La photo de Czesława recolorisée par la jeune femme est devenue virale en prenant la véritable teinte de l’horreur : la fatigue dans les corps, la crasse des vêtements, l’incompréhension peureuse des regards n’étant pas aussi reconnaissable sur les images en noir et blanc peuplant les musées des pays de l’Est, à partir de l’Allemagne. « Regarder des photos comme celle-ci durant tant d’heures et de minutes, en m’assurant que j’ai bien couvert chaque minuscule détail n’est pas une tâche facile (émotionnellemnt) », raconte la jeune femme. « Mais je continue de le faire, car je crois sincèrement au pouvoir de voir des visages comme celui de Czesława ».

Elle n’avait que 14 ans mais était bien plus courageuse que je ne le serai jamais (…) Elle venait juste d’être battue par un kapo et elle a pourtant l’air si forte.

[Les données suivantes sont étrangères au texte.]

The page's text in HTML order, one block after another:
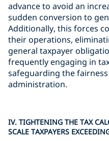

Elle m’est devenue d’autant plus réelle et puissante une fois que j’ai colorisé ses bleus et le sang sur son visage.

« C’est bien plus facile de s’identifier à ces personnes une fois qu’on les comprend et voit comme de vrais êtres humains », explique Marina Amaral sur Twitter à propos du pouvoir de la couleur. La coloriste a reçu l’autorisation de réaliser son travail sur cette photo en particulier parce qu’elle était désormais tombée dans le domaine public. « La photo est devenue plusieurs fois virale, mais jamais avec cette intensité », estime-t-elle.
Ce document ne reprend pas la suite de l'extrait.